Ullage is important in shipping bulk liquids like oil. Crude oil is super viscous and is typically heated to facilitate discharge. Heating will increase the volume, so you need to leave a space at the top of each tank so that the crew don't slop oil onto the decks and, worse, into the sea. You want to leave the minimum ullage consonant with safety because a) you want to max the load per voyage b) free surface effects of slopping liquids at sea have a disconcerting habit of sinking ships like the Herald of Free Enterprise. Soundings / gaugings are taken twice a day when bulk carriers are at sea. You need to know asap if there is any change in levels. It could mean loss of cargo with financial and polluter-pays consequences OR it could mean water ingress with days in a life-boat consequences. The language is curious:
- Outage = ullage is the distance between liquid surface and top of tank or an equivalent reference point.
- Innage = sounding = dip is the distance between the bottom of the tank and the liquid surface
- Closed gauging system allows soundings without opening the tank itself - obviously undesirable if the cargo is liquid propane gas LPG or similar.
- List or Heel correction is required unless the ship is perfectly level (ie always).

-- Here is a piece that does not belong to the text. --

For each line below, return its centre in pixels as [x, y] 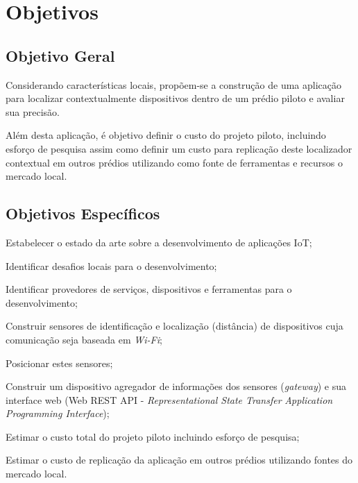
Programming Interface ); [58, 413]
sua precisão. [33, 111]
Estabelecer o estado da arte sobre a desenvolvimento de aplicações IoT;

Related to ullage is the "Angel's Share" in whiskey production; this is the loss of fluid, mainly alcohol, through the fabric of the oaken casks in which whiskey matures for so many years. It can amount to, a non-trivial, 2% by volume each year! Diageo, the megadistiller, apparently wraps their wooden barrels in cling-film to minimise the loss to Angels - and make their products taste sweaty??